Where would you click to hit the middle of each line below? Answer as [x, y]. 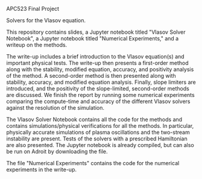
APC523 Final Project [33, 9]
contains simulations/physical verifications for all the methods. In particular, [100, 126]
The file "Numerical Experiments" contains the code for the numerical [93, 163]
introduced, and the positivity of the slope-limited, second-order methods [98, 89]
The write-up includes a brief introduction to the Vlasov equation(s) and [96, 56]
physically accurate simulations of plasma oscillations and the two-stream [98, 132]
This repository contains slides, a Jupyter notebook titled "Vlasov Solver [96, 32]
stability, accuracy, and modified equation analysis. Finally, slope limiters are [101, 82]
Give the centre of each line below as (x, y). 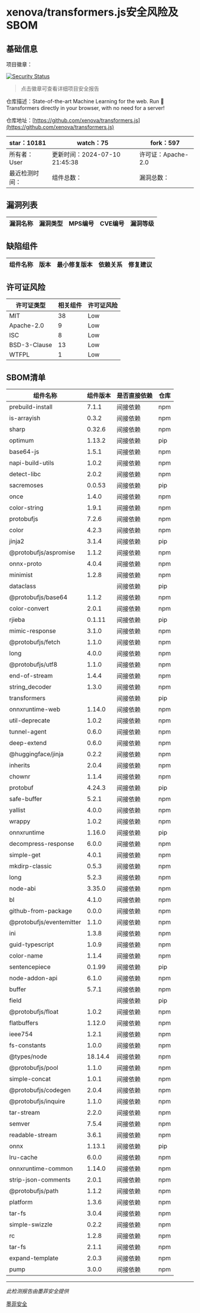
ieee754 (21, 1034)
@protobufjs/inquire (37, 1102)
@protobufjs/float (34, 1012)
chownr (20, 777)
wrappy (20, 821)
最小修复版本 (75, 265)
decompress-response (42, 844)
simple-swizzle (31, 1225)
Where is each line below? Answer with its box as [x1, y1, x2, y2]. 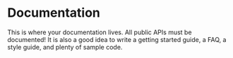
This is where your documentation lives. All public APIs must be [7, 28, 192, 36]
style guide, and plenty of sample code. [7, 43, 123, 51]
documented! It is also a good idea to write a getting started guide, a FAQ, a [7, 35, 227, 43]
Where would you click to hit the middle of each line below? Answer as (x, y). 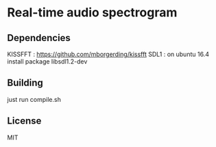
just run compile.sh (34, 99)
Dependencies (39, 38)
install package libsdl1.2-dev (47, 62)
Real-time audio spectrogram (92, 13)
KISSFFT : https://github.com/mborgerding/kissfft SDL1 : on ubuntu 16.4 (108, 54)
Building (25, 83)
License (24, 121)
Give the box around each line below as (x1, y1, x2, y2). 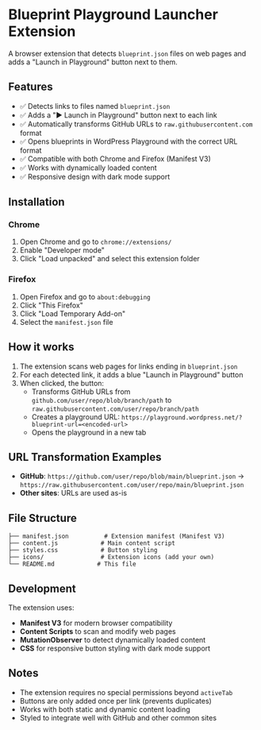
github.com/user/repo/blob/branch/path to (31, 395, 172, 404)
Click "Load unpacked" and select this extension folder (19, 254, 200, 264)
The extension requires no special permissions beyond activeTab (19, 687, 233, 697)
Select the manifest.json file (19, 317, 113, 326)
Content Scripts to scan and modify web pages (19, 626, 176, 636)
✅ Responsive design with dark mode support (19, 172, 171, 181)
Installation (8, 195, 65, 209)
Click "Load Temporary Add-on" (19, 308, 125, 319)
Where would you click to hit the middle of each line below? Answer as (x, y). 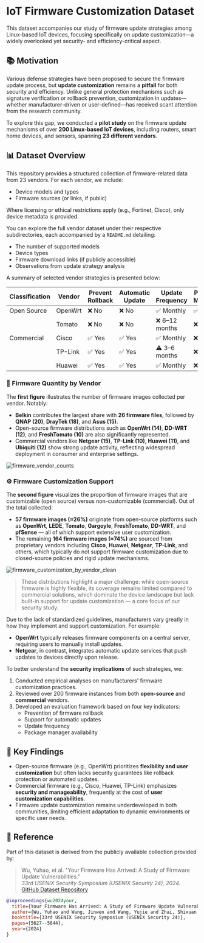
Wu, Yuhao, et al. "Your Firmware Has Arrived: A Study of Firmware (105, 870)
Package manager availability (61, 732)
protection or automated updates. (57, 779)
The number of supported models (57, 246)
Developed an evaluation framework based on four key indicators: (97, 707)
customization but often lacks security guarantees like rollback (94, 773)
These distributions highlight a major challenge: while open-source (105, 582)
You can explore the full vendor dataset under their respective (84, 228)
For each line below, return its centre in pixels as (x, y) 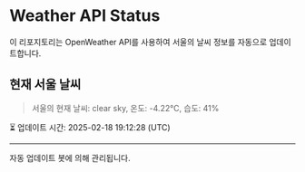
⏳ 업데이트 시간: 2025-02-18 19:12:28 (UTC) (90, 127)
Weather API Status (85, 16)
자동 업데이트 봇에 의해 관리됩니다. (70, 158)
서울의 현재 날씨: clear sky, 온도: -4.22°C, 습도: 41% (125, 108)
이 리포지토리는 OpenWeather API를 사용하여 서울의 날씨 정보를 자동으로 (138, 42)
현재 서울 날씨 (45, 85)
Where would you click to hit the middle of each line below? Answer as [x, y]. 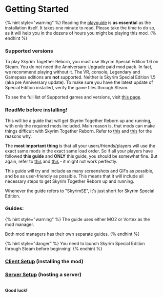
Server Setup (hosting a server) [43, 274]
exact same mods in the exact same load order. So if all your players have [79, 151]
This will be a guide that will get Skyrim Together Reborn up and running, [78, 121]
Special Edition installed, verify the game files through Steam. [67, 88]
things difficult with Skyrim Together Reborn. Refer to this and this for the [79, 131]
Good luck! [16, 291]
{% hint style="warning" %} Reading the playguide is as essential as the [78, 23]
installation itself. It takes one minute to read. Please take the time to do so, [80, 27]
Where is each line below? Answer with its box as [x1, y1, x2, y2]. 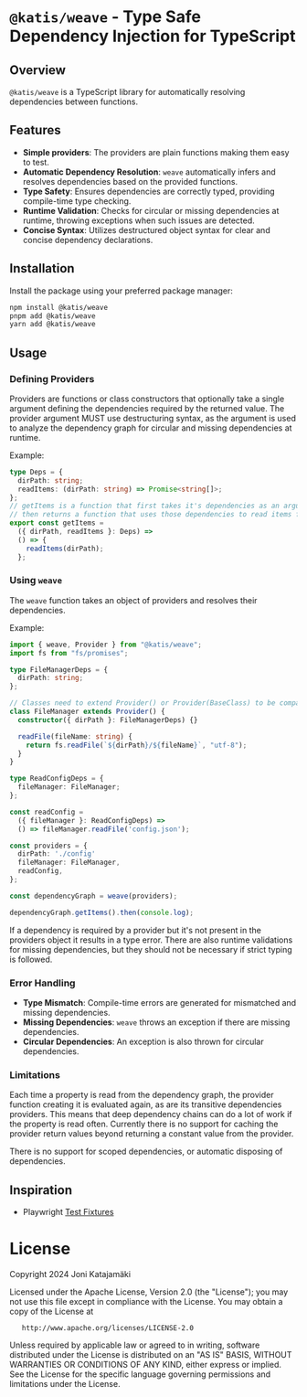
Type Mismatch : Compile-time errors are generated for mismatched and [22, 997, 297, 1008]
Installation [9, 261, 75, 276]
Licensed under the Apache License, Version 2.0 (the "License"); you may [9, 1286, 289, 1297]
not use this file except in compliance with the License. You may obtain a [9, 1296, 283, 1307]
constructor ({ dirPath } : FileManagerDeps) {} [17, 715, 198, 724]
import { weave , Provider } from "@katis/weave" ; [9, 640, 203, 649]
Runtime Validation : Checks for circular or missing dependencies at [22, 205, 280, 216]
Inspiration [9, 1182, 73, 1198]
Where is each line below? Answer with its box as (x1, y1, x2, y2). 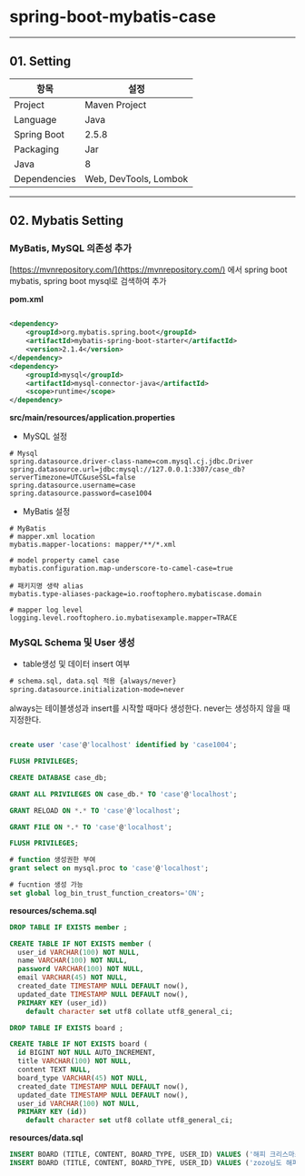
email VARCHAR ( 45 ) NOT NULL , (17, 973, 128, 982)
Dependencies (14, 172, 76, 185)
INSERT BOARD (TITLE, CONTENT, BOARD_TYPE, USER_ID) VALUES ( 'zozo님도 (9, 1159, 283, 1168)
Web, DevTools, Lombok (84, 172, 189, 185)
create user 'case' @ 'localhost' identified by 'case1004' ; (9, 740, 238, 750)
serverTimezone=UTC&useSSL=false (9, 473, 136, 482)
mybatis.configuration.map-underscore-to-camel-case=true (9, 564, 233, 573)
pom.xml (9, 294, 44, 305)
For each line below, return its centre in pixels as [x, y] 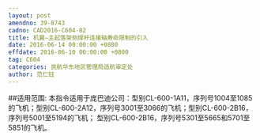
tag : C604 [24, 60]
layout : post [30, 15]
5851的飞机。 [30, 127]
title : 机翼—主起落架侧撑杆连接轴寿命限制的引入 [78, 38]
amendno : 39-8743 [37, 23]
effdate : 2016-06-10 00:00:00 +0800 [68, 52]
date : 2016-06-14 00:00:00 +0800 [63, 45]
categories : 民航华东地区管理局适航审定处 [71, 67]
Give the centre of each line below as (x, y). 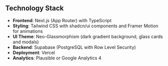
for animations (28, 31)
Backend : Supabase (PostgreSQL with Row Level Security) (74, 47)
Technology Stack (35, 8)
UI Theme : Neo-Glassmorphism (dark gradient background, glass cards (88, 36)
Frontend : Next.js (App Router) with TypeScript (62, 20)
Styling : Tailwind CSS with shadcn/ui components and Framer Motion (86, 26)
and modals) (26, 42)
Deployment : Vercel (34, 52)
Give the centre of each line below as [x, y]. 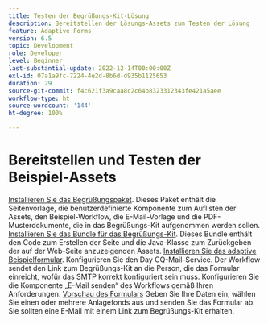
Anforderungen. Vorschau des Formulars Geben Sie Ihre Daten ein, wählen [132, 293]
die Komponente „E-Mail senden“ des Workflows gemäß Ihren [111, 285]
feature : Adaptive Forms [50, 31]
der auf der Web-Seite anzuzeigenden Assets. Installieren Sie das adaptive [132, 251]
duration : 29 [30, 83]
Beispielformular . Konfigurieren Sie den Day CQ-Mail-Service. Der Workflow [134, 260]
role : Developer [35, 53]
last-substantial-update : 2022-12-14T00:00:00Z [90, 69]
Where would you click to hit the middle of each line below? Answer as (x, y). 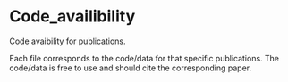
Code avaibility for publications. (68, 41)
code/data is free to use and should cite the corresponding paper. (131, 68)
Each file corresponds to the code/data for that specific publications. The (144, 58)
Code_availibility (72, 16)
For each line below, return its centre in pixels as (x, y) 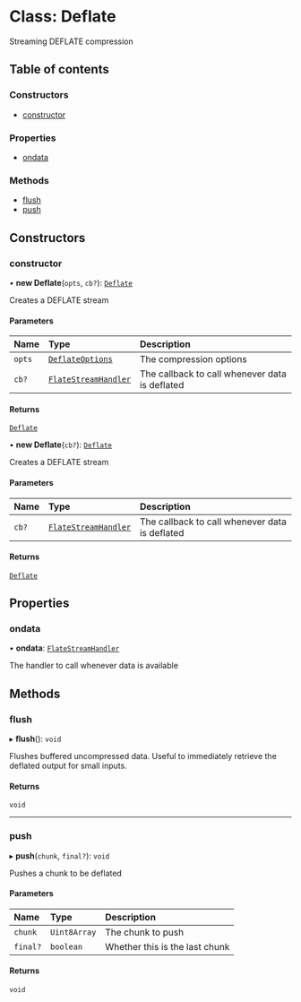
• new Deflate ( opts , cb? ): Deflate (71, 282)
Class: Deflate (63, 17)
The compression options (193, 359)
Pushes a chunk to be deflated (66, 873)
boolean (67, 946)
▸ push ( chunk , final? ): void (60, 855)
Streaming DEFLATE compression (72, 41)
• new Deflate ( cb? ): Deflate (60, 445)
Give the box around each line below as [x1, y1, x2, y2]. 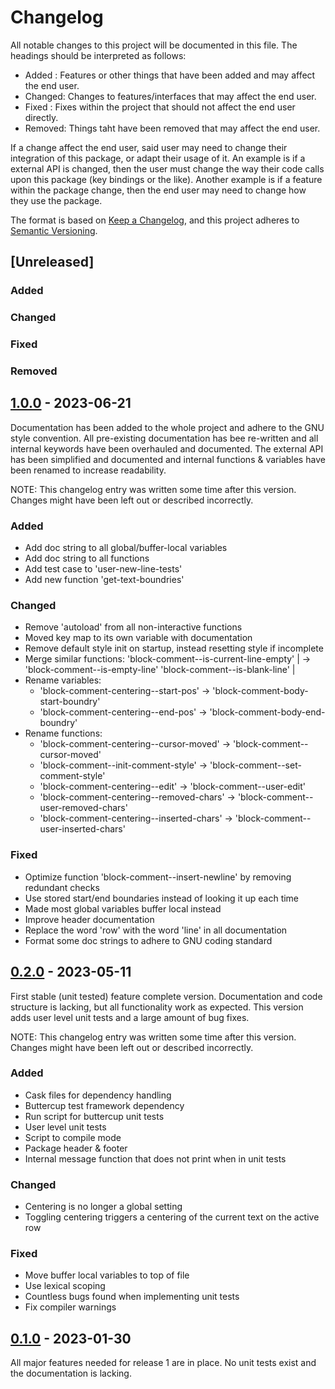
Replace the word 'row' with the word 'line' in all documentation [24, 924, 288, 936]
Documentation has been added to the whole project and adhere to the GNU [10, 421, 325, 433]
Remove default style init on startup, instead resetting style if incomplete [24, 642, 324, 655]
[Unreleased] [10, 254, 95, 271]
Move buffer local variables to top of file [24, 1269, 190, 1281]
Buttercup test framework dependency [24, 1099, 185, 1111]
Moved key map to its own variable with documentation [24, 632, 253, 644]
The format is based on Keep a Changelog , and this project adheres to [10, 214, 300, 226]
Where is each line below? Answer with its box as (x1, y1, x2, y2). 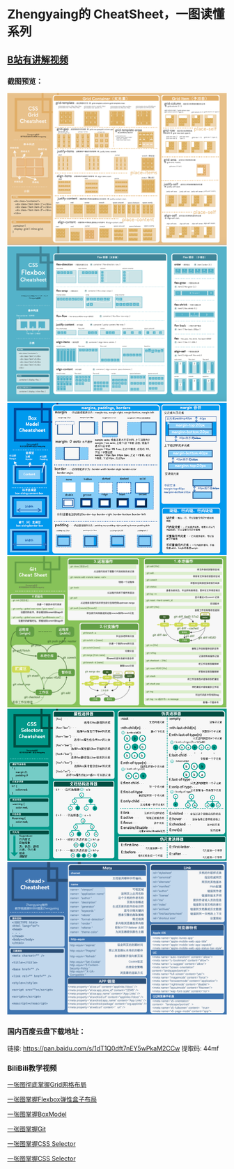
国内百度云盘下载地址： (7, 1027, 86, 1037)
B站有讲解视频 (7, 54, 68, 66)
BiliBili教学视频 (7, 1063, 57, 1073)
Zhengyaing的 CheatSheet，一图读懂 (7, 6, 225, 22)
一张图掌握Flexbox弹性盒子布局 (7, 1095, 97, 1103)
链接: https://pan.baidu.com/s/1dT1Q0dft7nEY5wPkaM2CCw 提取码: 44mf (7, 1044, 219, 1053)
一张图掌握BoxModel (7, 1110, 68, 1118)
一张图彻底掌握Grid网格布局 (7, 1080, 87, 1088)
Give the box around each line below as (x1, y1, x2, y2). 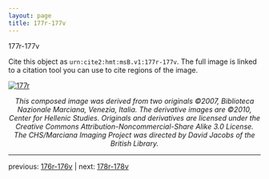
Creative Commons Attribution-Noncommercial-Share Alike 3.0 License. (15, 121, 254, 131)
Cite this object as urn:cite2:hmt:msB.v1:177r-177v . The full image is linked (8, 57, 258, 66)
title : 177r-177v (8, 19, 66, 27)
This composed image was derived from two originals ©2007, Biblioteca (14, 96, 255, 105)
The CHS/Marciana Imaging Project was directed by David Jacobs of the (14, 129, 255, 140)
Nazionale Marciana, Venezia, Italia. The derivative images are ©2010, (17, 105, 252, 114)
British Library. (110, 138, 159, 148)
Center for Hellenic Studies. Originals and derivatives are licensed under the (8, 113, 261, 122)
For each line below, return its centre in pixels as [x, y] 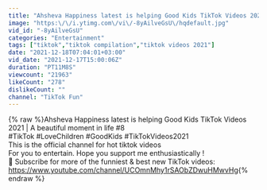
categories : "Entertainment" [56, 38]
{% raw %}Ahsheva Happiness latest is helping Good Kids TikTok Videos [128, 119]
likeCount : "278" [37, 82]
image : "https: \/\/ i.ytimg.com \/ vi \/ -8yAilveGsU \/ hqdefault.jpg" [118, 23]
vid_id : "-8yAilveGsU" [46, 30]
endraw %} [27, 179]
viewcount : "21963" [41, 75]
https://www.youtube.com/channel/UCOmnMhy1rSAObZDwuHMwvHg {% [128, 170]
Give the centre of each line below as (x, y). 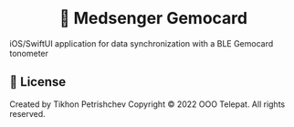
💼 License (38, 82)
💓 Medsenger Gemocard (153, 19)
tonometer (29, 53)
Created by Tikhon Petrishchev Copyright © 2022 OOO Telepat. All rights (147, 104)
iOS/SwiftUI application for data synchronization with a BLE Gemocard (142, 43)
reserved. (27, 113)
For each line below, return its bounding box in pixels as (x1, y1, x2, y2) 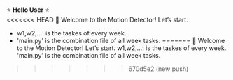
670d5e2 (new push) (128, 65, 189, 73)
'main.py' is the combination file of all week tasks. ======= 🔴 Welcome (16, 37, 225, 45)
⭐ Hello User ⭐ (6, 6, 50, 14)
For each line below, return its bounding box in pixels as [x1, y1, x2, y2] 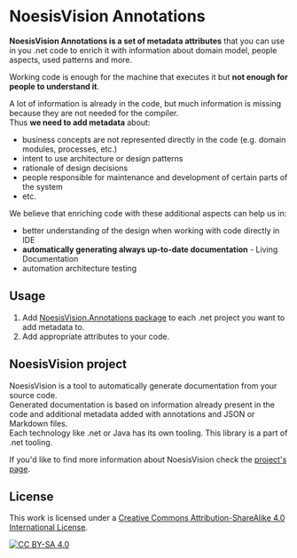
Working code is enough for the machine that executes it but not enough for [9, 71, 288, 82]
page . [9, 463, 31, 474]
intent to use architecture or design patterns [21, 153, 184, 163]
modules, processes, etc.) [21, 144, 118, 154]
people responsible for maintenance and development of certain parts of [21, 171, 288, 183]
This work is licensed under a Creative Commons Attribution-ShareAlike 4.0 [9, 513, 285, 523]
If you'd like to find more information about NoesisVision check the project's [9, 454, 287, 465]
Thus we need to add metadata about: [9, 117, 151, 128]

*-*-*

# Requirement
An exact copy of the lines above from the one with "effdate : 2016-06-10 00:00:00 +0800 [68, 52]" up to and including the one with "Buttercup test framework" is required; reproduce only those lines, omitting all pictures.

# Answer below
effdate : 2016-06-10 00:00:00 +0800 [68, 52]
date : 2016-06-14 00:00:00 +0800 [63, 45]
categories : 民航华东地区管理局适航审定处 [71, 67]
Give the centre of each line below as (x, y). 
for animations (28, 31)
Backend : Supabase (PostgreSQL with Row Level Security) (74, 47)
Technology Stack (35, 8)
UI Theme : Neo-Glassmorphism (dark gradient background, glass cards (88, 36)
Frontend : Next.js (App Router) with TypeScript (62, 20)
Styling : Tailwind CSS with shadcn/ui components and Framer Motion (86, 26)
and modals) (26, 42)
Deployment : Vercel (34, 52)
Give the centre of each line below as [x, y]. 
Anforderungen. Vorschau des Formulars Geben Sie Ihre Daten ein, wählen [132, 293]
die Komponente „E-Mail senden“ des Workflows gemäß Ihren [111, 285]
feature : Adaptive Forms [50, 31]
der auf der Web-Seite anzuzeigenden Assets. Installieren Sie das adaptive [132, 251]
duration : 29 [30, 83]
Beispielformular . Konfigurieren Sie den Day CQ-Mail-Service. Der Workflow [134, 260]
role : Developer [35, 53]
last-substantial-update : 2022-12-14T00:00:00Z [90, 69]
Where would you click to hit the middle of each line below? Answer as (x, y). 
Code avaibility for publications. (68, 41)
code/data is free to use and should cite the corresponding paper. (131, 68)
Each file corresponds to the code/data for that specific publications. The (144, 58)
Code_availibility (72, 16)
For each line below, return its centre in pixels as (x, y) 
• new Deflate ( opts , cb? ): Deflate (71, 282)
Class: Deflate (63, 17)
The compression options (193, 359)
Pushes a chunk to be deflated (66, 873)
boolean (67, 946)
▸ push ( chunk , final? ): void (60, 855)
Streaming DEFLATE compression (72, 41)
• new Deflate ( cb? ): Deflate (60, 445)
Give the box around each line below as [x1, y1, x2, y2]. 
Replace the word 'row' with the word 'line' in all documentation [24, 924, 288, 936]
Documentation has been added to the whole project and adhere to the GNU [10, 421, 325, 433]
Remove default style init on startup, instead resetting style if incomplete [24, 642, 324, 655]
[Unreleased] [10, 254, 95, 271]
Move buffer local variables to top of file [24, 1269, 190, 1281]
Buttercup test framework dependency [24, 1099, 185, 1111]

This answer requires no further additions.